Optometric Management Tip # 94 - Wednesday, November 05, 2003
Keeping accounts receivable low
Many optometric practices carry more debt than is necessary from patients and from insurance
companies, and in some cases, accounts receivable is really out of hand. This burden can be
very hard on practice cash flow, so it's smart to work on bringing accounts receivable (AR)
under control.
How much money should be in AR?
Let's set a goal for accounts receivable. Most practice's will have some unpaid balances for
services and products because of two reasons: 1) If any insurance plans are billed, that
outstanding amount is placed in accounts receivable and 2) many office management systems post
a sale when items are ordered, so that amount appears as accounts receivable until products
like glasses and contact lenses are picked up yet (even though the office policy may not
require the balance be paid until the item is dispensed). The average monthly total of those
two sales categories represent the minimum AR that we can expect. On the other hand, if the
office billed 100% of all charges, and if 30 days were allowed to patients and insurance
companies to pay the bill, the maximum AR that we would expect would be equal to one month's
gross revenue. So, as a general rule, your AR should be less than one month's gross. How
much less depends on how much insurance billing occurs.
How to lower AR
The biggest factor in controlling accounts receivable is developing office polices about payment
and sticking to them. It's easy to want to bend the rules for good patients, or to attract
new business, but this is an area that I stand firm on... or rather my staff does. We require
payment in full for services at the time of visit, unless insurance has been approved in
advance. We always ask about insurance over the phone, and we state all exam fees and payment
expectations in advance. We require a 50% down payment for a product order to be placed,
with the balance due upon delivery. These polices are certainly not extreme, and I find
patients like knowing what's expected. I train my staff to not come to me for exceptions,
because that puts me in a bad light. If a misunderstanding occurs, we may apologize for not
explaining our policies clearly enough, but there are no exceptions.
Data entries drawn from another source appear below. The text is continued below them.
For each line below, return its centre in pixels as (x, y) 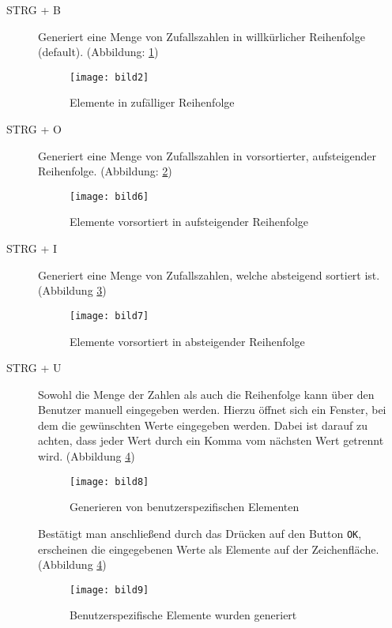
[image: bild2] (109, 77)
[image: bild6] (109, 196)
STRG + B (34, 9)
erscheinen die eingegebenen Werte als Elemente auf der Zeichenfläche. (209, 549)
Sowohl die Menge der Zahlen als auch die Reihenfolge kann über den (206, 394)
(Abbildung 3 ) (72, 290)
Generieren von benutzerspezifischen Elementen (185, 507)
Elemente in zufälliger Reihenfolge (152, 102)

In this age of increased insurance billing, I fear that optometric office staff members are
losing their skills for collecting payments in person. While it is becoming normal to never
pay cash in a general physician's office, optometrists dispense retail products, and from a
business sense, it is good for us to be comfortable collecting payments. We need not be
defensive about it. Patients expect to pay for services, and those who give you a problem
about it are the ones who will probably be delinquent accounts, so let them go elsewhere.
Every credit worthy person today has a Visa or MasterCard, and if they're not credit worthy,
why should you extend credit?
Other factors that reduce AR
- Stay on top of it. Appoint one staff member to review the AR report regularly. Call
patients and insurance companies that are more than 30 days due, take notes, and keep calling.
It is a tough job. This work should be monitored by the doctor or office manager every month,
or it will slip away.
- Send statements regularly. Even with good polices, some outstanding balances occur due to
insurance not paying as expected. Send bills at the same time of every month without fail and
charge interest on unpaid balances. Just notify people that you will charge interest by
printing it on your statements.
- Speed up eyeglass delivery time.
- Stock major brands of contact lenses so payment in full is made on the day of fitting.
- Reduce the number of insurance plans your office accepts.